Menutup aib orang lain
Menutup Aib Orang Lain
Tema ini sebenarnya sudah sangat biasa disampaikan dan didengar dalam berbagai kesempatan, terutama dalam khutbah, ceramah agama dan sebagainya. Tapi sering disampaikan bukan berarti mudah diamalkan. Bukan hanya oleh yang mendengar tapi juga oleh yang menyampaikan.
Rasanya hampir tak ada muslim yang tak tahu hadits Rasulullah Saw berikut ini:
من ستر مسلما ستره الله في الدنيا والآخرة
“Siapa yang menutupi aib seorang muslim maka Allah akan menutupi aibnya di dunia dan akhirat.”

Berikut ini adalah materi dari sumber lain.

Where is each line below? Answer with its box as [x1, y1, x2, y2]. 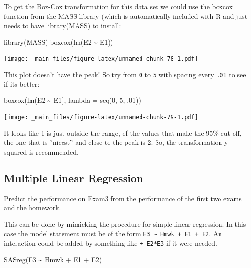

Tidak sekedar targhib (motivasi) untuk menutupi aib seorang muslim, Nabi Saw juga mengancam (tarhib) orang yang menyebarkan aib orang lain.
من ستر عورة أخيه المسلم ستر الله عورته يوم القيامة، ومن كشف عورة أخيه المسلم كشف الله عورته حتّى يفضحه بها في بيته
“Siapa yang menutup aib saudaranya yang muslim niscaya Allah akan menutup aibnya di hari kiamat. Dan siapa yang membuka aib saudaranya muslim niscaya Allah akan membuka aibnya hingga ia dipermalukan di rumahnya sendiri.”
Ketika Ma’iz bin Malik al-Aslamiy datang menemui Rasulullah Saw dan mengaku telah berzina lalu memohon untuk diberlakukan had (hukuman) terhadapnya, Nabi Saw tidak langsung menghukumnya. Nabi Saw mencarikan ruang untuknya agar tidak dihukum. Tapi karena ia sudah mengaku secara terbuka maka ia pun dihukum.
Ma’iz ini adalah anak asuh dari seorang sahabat bernama Hazzal. Hazzal-lah yang menyarankan pada Ma’iz untuk datang menemui Rasulullah Saw. Maksud Hazzal adalah agar ada solusi terhadap dosa zina yang telah dilakukan oleh Ma’iz. Setelah tahu bahwa Hazzal yang menyarankan Ma’iz untuk mengakui perbuatan zinanya, Rasulullah Saw bersabda pada Hazzal:
يا هَزَّال، لو سَتَــرْته بردائك، لكان خيرًا لك
“Wahai Hazzal, andaikan engkau tutupi ia dengan pakaianmu tentu akan lebih baik.”
***
Kalau untuk sebuah dosa yang jelas-jelas terjadi dan bahkan diakui sendiri oleh si pelakunya Nabi Saw tetap menganjurkan agar itu ditutupi, apatah lagi untuk sesuatu yang bersifat masih bersifat dugaan atau prasangka? Karena itu maka dosa al-qadzaf termasuk salah satu dosa yang besar.
***
Ini murni pandangan agama. Adapun politik, like and dislike pada suatu pihak dan sebagainya, mungkin saja punya pandangan yang berbeda.
Setidaknya kita mengingatkan. Yang dikhawatirkan adalah membela seseorang karena ia satu golongan atau partai. Akhirnya pandangan agama tidak lagi menjadi pertimbangan.